Disclaimer: Harry Potter is the brainchild of the magnificent J.K. Rowling.  Gabrielle is her brainchild too, I suppose, but she only just mentioned her.  I only borrowed her and expanded on the subject…

"It was your eyes that gave you away, you know," he says softly, his snakelike face giving a hideous attempt at kindness.  "Such little girls do not have such ancient eyes."  I squeeze my eyes shut and press my lips tightly together before I can retort, telling him I'm not a little girl.  Before when I said so I was laughed at gently and tucked into bed with a glass of warm milk and an innocent kiss to dream the sort of golden dreams only little girls are blessed with.  Now I am truly no longer a little girl.  It is his fault; he has stolen my childhood.

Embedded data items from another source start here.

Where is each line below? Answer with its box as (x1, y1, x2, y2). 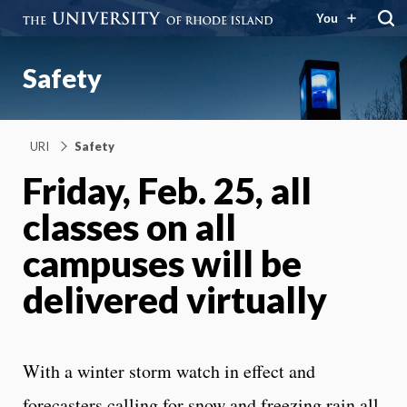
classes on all (23, 204, 236, 249)
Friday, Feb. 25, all (23, 168, 312, 213)
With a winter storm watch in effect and (23, 358, 315, 383)
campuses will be (23, 241, 302, 285)
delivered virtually (23, 277, 327, 322)
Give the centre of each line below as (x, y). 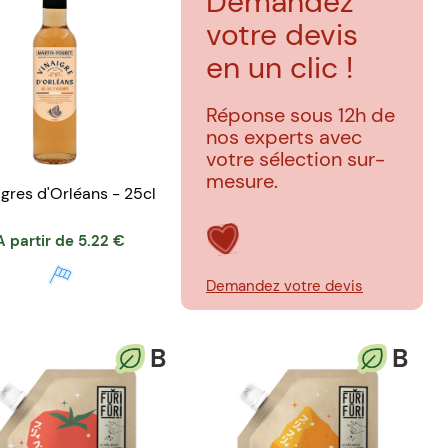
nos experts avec (284, 136)
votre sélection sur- (295, 158)
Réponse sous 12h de (300, 114)
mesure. (242, 180)
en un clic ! (279, 67)
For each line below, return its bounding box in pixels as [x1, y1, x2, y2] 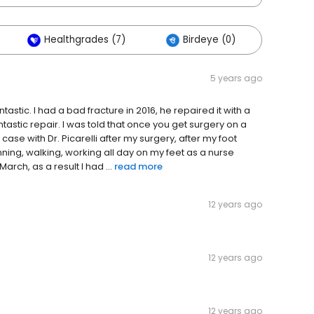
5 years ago [210, 72, 262, 85]
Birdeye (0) [183, 33, 235, 47]
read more [114, 160, 163, 174]
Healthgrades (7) [44, 33, 125, 47]

            "Won't you say anything?" he asks, anger slipping in between his slick words.  "Come, beg me again.  If you do, I might let you die painlessly… maybe."  I press my lips and eyelids closer together, though it doesn't stop a tear from slipping out and falling from my cheek like a diamond in the dark, damp room.  If there is one thing I learned in the past year, it was how to die with dignity.  I wonder how long he will play with me before he snaps me in two; I wonder how long before he discovers he will not snap my spirit.

            "Are you deaf, you stupid child?  Do you wish to die screaming?"

            I keep my eyes closed.  It is better than looking at his horrible, emotionless eyes, ruby eyes that only light up with fevered feeling when something dies.  I shake my head furiously, feeling him try to slip his ice-cold control like a net over my mind.  It is strange that he is spending so long on one little girl.  The first time, he didn't bother playing nearly as much.  I have changed.

He has changed too.

            I hear him curse softly, and dare to slit one eye open just in time to see him raise his wand.  I have heard the words before, and brace myself for the unbelievable pain that comes with them.  Still, I can't help myself and I scream, my young, high-pitched voice reverberating off the stone walls.  I want to die.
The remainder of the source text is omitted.